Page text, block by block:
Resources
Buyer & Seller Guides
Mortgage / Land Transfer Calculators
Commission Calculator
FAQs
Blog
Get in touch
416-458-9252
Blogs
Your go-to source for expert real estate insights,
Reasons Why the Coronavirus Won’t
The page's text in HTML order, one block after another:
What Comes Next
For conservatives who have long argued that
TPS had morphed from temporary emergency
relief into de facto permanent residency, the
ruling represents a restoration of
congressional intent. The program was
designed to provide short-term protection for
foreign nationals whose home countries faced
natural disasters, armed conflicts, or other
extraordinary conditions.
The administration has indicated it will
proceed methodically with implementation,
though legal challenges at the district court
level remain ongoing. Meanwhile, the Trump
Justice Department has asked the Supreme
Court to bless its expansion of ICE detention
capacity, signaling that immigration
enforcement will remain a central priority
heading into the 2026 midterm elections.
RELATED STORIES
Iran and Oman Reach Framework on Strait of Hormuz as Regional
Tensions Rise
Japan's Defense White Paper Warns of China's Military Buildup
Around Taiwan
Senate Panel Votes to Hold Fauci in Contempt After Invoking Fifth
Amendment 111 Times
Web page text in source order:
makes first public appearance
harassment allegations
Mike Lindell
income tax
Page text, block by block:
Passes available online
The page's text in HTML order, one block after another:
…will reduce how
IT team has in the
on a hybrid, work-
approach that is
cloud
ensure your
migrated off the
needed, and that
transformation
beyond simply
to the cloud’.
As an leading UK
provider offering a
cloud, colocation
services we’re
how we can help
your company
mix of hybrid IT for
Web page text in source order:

========================================================================

EXERCISE:
Repeat the records above exactly, with nothing left out.

REPLY:
Page text, block by block:
Resources
Buyer & Seller Guides
Mortgage / Land Transfer Calculators
Commission Calculator
FAQs
Blog
Get in touch
416-458-9252
Blogs
Your go-to source for expert real estate insights,
Reasons Why the Coronavirus Won’t
The page's text in HTML order, one block after another:
What Comes Next
For conservatives who have long argued that
TPS had morphed from temporary emergency
relief into de facto permanent residency, the
ruling represents a restoration of
congressional intent. The program was
designed to provide short-term protection for
foreign nationals whose home countries faced
natural disasters, armed conflicts, or other
extraordinary conditions.
The administration has indicated it will
proceed methodically with implementation,
though legal challenges at the district court
level remain ongoing. Meanwhile, the Trump
Justice Department has asked the Supreme
Court to bless its expansion of ICE detention
capacity, signaling that immigration
enforcement will remain a central priority
heading into the 2026 midterm elections.
RELATED STORIES
Iran and Oman Reach Framework on Strait of Hormuz as Regional
Tensions Rise
Japan's Defense White Paper Warns of China's Military Buildup
Around Taiwan
Senate Panel Votes to Hold Fauci in Contempt After Invoking Fifth
Amendment 111 Times
Web page text in source order:
makes first public appearance
harassment allegations
Mike Lindell
income tax
Page text, block by block:
Passes available online
The page's text in HTML order, one block after another:
…will reduce how
IT team has in the
on a hybrid, work-
approach that is
cloud
ensure your
migrated off the
needed, and that
transformation
beyond simply
to the cloud’.
As an leading UK
provider offering a
cloud, colocation
services we’re
how we can help
your company
mix of hybrid IT for
Web page text in source order:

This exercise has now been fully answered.